■ Try it
Retype the listing exactly; omit pictures.

=== Begin Enclosure ===

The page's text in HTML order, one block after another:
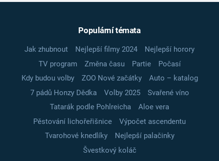
Populární témata
Jak zhubnout Nejlepší filmy 2024
Nejlepší horory
TV program
Změna času Partie
Počasí
Kdy budou volby
ZOO Nové začátky
Auto – katalog
7 pádů Honzy Dědka
Volby 2025
Svařené víno
Tatarák podle Pohlreicha
Aloe vera
Pěstování lichořeřišnice
Výpočet ascendentu
Tvarohové knedlíky
Nejlepší palačinky
Švestkový koláč
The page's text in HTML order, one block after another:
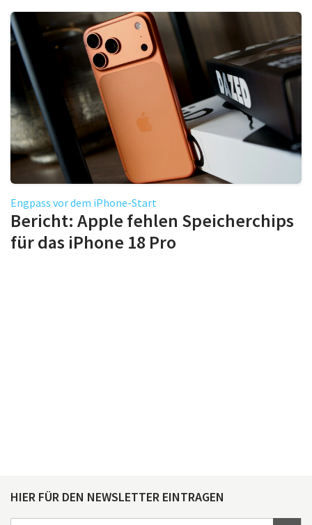
Engpass vor dem iPhone-Start
Bericht: Apple fehlen Speicherchips
für das iPhone 18 Pro
HIER FÜR DEN NEWSLETTER EINTRAGEN
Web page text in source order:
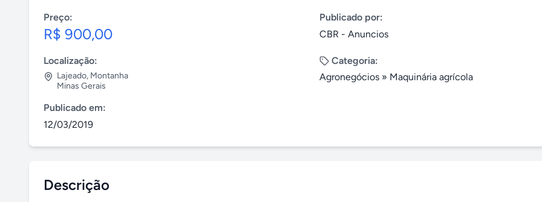
Preço:
R$ 900,00
Publicado por:
CBR - Anuncios
Localização:
Lajeado, Montanha
Minas Gerais
Categoria:
Agronegócios » Maquinária agrícola
Publicado em:
12/03/2019
Descrição

=== End Enclosure ===

■ Expected answer
The page's text in HTML order, one block after another:
Populární témata
Jak zhubnout Nejlepší filmy 2024
Nejlepší horory
TV program
Změna času Partie
Počasí
Kdy budou volby
ZOO Nové začátky
Auto – katalog
7 pádů Honzy Dědka
Volby 2025
Svařené víno
Tatarák podle Pohlreicha
Aloe vera
Pěstování lichořeřišnice
Výpočet ascendentu
Tvarohové knedlíky
Nejlepší palačinky
Švestkový koláč
The page's text in HTML order, one block after another:
Engpass vor dem iPhone-Start
Bericht: Apple fehlen Speicherchips
für das iPhone 18 Pro
HIER FÜR DEN NEWSLETTER EINTRAGEN
Web page text in source order:
Preço:
R$ 900,00
Publicado por:
CBR - Anuncios
Localização:
Lajeado, Montanha
Minas Gerais
Categoria:
Agronegócios » Maquinária agrícola
Publicado em:
12/03/2019
Descrição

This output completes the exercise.